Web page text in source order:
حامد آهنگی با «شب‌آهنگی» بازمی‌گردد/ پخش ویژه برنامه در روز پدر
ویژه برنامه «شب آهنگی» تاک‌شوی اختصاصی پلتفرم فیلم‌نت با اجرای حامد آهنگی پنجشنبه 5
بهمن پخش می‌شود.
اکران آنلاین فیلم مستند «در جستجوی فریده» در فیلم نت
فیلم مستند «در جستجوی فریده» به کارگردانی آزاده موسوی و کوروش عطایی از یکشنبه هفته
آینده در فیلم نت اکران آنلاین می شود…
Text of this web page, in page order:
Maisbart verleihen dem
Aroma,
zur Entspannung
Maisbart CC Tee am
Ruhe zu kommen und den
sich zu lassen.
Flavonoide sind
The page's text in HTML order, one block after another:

= = =

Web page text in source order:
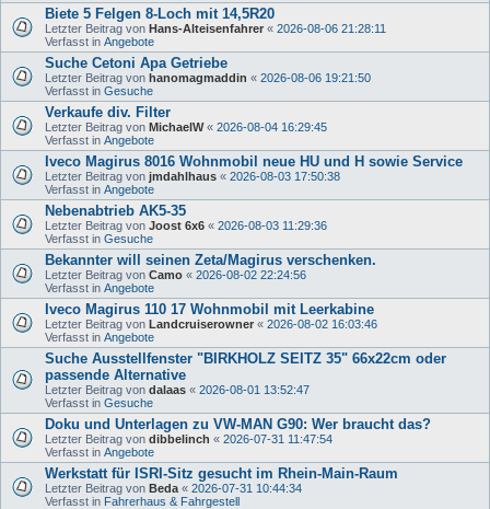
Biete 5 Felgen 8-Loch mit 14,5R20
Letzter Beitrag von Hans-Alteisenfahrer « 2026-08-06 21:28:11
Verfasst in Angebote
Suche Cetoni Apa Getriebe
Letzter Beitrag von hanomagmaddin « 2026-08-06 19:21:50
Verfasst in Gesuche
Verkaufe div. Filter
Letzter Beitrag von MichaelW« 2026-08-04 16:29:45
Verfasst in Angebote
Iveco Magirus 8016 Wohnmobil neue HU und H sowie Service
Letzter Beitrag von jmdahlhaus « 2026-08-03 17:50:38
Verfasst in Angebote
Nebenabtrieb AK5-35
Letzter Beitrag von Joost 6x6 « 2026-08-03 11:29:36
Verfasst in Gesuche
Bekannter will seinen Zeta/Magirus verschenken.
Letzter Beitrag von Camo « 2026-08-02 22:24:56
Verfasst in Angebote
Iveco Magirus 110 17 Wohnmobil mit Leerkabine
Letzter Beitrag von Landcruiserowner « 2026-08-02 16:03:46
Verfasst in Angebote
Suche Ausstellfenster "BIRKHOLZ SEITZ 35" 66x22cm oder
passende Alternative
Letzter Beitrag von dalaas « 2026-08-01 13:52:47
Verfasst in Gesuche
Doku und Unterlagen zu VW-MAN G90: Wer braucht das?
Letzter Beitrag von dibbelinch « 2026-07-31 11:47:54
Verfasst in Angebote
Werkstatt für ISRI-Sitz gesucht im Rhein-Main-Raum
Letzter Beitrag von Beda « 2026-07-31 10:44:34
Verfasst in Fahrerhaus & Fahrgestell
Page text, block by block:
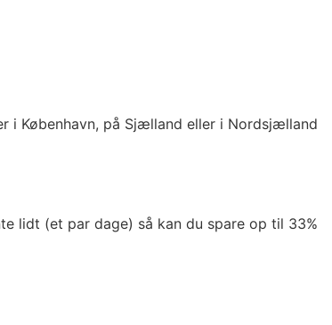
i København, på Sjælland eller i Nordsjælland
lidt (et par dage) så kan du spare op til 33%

= = =

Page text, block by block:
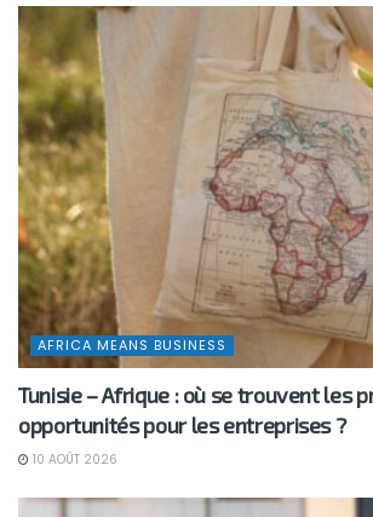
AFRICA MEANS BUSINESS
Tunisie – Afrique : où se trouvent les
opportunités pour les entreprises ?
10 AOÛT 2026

= = =

Write down, word for word, the lines above from the one containing "Text of this" through the one containing "The page's text", both ends included.

Text of this web page, in page order:
Maisbart verleihen dem
Aroma,
zur Entspannung
Maisbart CC Tee am
Ruhe zu kommen und den
sich zu lassen.
Flavonoide sind
The page's text in HTML order, one block after another:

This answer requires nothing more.